The jacket of early editions of Crow was illustrated by a striking drawing by Hughes’s friend, the American artist Leonard Baskin. Seeing Baskin’s drawings of crows had inspired Hughes to embark on the sequence but, in contrast to later books such as Cave Birds and Under the North Star, Baskin was not involved in the development of the project. The most important influence on Crow is Trickster mythology. Paul Radin says of the Trickster, ‘he became and remained everything to every man—god, animal, human being, hero, buffoon, he who was before good and evil, denier, affirmer, destroyer and creator.’[3] This captures perfectly Crow’s own ambivalent identity. You can see his Trickster character in a poem such as ‘A Childish Prank’, where he remedies God’s failure to animate man and woman by biting the Worm in two:

He stuffed into man the tail half

With the wounded end hanging out

 

He stuffed the had half headfirst into woman

And it crept in deeper and up

To peer out through her eyes…

Is Crow’s invention of sexuality clever and resourceful, or crass and foolish? The shock that poems like this caused when first published was intensified by the style, epitomised by phrases like ‘stuffed into man the tail half’, which Hughes at the time described as a ‘super-simple, super-ugly language’.[4] He seemed to be assaulting religion and poetry simultaneously. By adopting this narrative style Hughes implicitly identifies himself with his protagonist.

At the core of Crow is a group of poems, including this one, which re-accent the story of the Creation, the Fall (‘Apple Tragedy’), the Crucifixion (‘Crow Blacker than Ever’). But the book is not merely an attack on Christianity. The figure and style of Crow gave Hughes a means of ranging widely across Western civilisation within a loosely unified sequence. He placed himself explicitly in a tradition of primitive literature, especially through his use of Trickster mythology, but also by drawing of a wide range of folktales and oral devices such as repetition.[5] But Crow is not merely a primitive pastiche: like much of the greatest modernist art, primitive motifs are combined with a vivid contemporaneity, often to powerful emotional effect:

And mouths cried ‘Mamma’

From sudden traps of calculus,

Theorems wrenched men in two,

Shock-severed eyes watched blood

Squandering as if from a drainpipe… (‘Crow’s Account of the Battle’)

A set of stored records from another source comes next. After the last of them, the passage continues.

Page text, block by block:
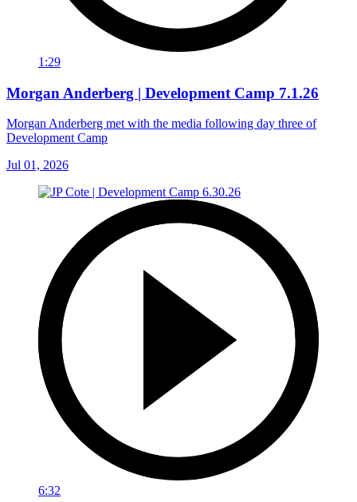
1:29
Morgan Anderberg | Development Camp 7.1.26
Morgan Anderberg met with the media following day three of
Development Camp
Jul 01, 2026
6:32
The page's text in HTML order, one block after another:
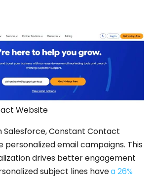
Website
Salesforce, Constant Contact
personalized email campaigns. This
drives better engagement
subject lines havea 26%

The other influence that Hughes acknowledged was that of contemporary Eastern European poetry, such as that of Miroslav Holub, Zbigniew Herbert, Janos Pilinszky and above all Vasko Popa, and its witness of the atrocities that defined much of the twentieth century. In Hughes’s own words these poets ‘managed to grow up to a view of the unaccommodated universe’ with ‘all their sympathies intact’ and ‘the simple animal courage of accepting the odds’.[6] In measuring himself by writers such as these he made his most important claim to be considered not merely a national but a European and even world poet.

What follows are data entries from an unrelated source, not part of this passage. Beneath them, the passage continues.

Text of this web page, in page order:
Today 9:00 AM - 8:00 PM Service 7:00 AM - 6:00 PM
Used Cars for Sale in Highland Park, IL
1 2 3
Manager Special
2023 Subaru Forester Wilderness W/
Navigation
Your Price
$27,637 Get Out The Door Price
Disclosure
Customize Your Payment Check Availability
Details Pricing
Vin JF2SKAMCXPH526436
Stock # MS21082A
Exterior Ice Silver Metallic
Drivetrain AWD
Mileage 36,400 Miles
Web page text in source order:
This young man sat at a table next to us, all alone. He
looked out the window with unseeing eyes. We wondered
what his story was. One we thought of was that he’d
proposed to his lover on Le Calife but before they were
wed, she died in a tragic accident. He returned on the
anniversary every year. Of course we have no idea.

Neil Roberts is Emeritus Professor of English Literature at the University of Sheffield. He is the author of Ted Hughes: A Literary Life (Palgrave Macmillan, 2006) and co-author of Ted Hughes: A Critical Study (Faber and Faber, 1981). His most recent books are A Lucid Dreamer: the Life of Peter Redgrove (Jonathan Cape, 2012) and Sons and Lovers: The Biography of a Novel (Liverpool University Press, 2016). 


Notes

[1]

Ted Hughes to Leonard Baskin, 15th December 1969; see Ted Hughes, Letters of Ted Hughes, ed. Christopher Reid (London: Faber and Faber, 2007), 300.

[2]

Keith Sagar, The Laughter of Foxes: A Study of Ted Hughes (Liverpool: Liverpool University Press, 2000), xii.

[3]

Paul Radin, The Trickster (London: Routledge, 1956), 169.

[4]

Ekbert Faas, Ted Hughes: The Unaccommodated Universe (Santa Barbara: Black Sparrow Press, 1980), 208.

[5]

Ted Hughes to Gerald Hughes and Family, 27th October 1969; see Letters of Ted Hughes, 296.

[6]

Ted Hughes, Winter Pollen: Occasional Prose, ed. William Scammell (London: Faber and Faber, 1994), 222.